## TASK INSTRUCTIONS
Copy, without any change, the lines from the one that holds "23:05 Ameli Dot – Drunk" through the final line of the material below.

** Opening DATA FOR PROCESSING block **

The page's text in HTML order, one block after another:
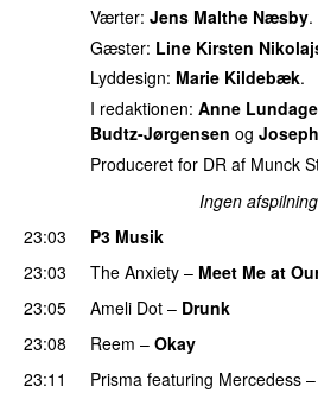
Værter: Jens Malthe Næsby.
Gæster: Line Kirsten
Lyddesign: Marie Kildebæk.
I redaktionen: Anne
Budtz-Jørgensen og
Produceret for DR af Munck
Ingen
23:03
P3 Musik
23:03
The Anxiety – Meet Me at
23:05 Ameli Dot – Drunk
23:08
Reem – Okay
23:11
Prisma featuring Mercedess –

** Closing DATA FOR PROCESSING block **

## SOLUTION TO THE EXERCISE
23:05 Ameli Dot – Drunk
23:08
Reem – Okay
23:11
Prisma featuring Mercedess –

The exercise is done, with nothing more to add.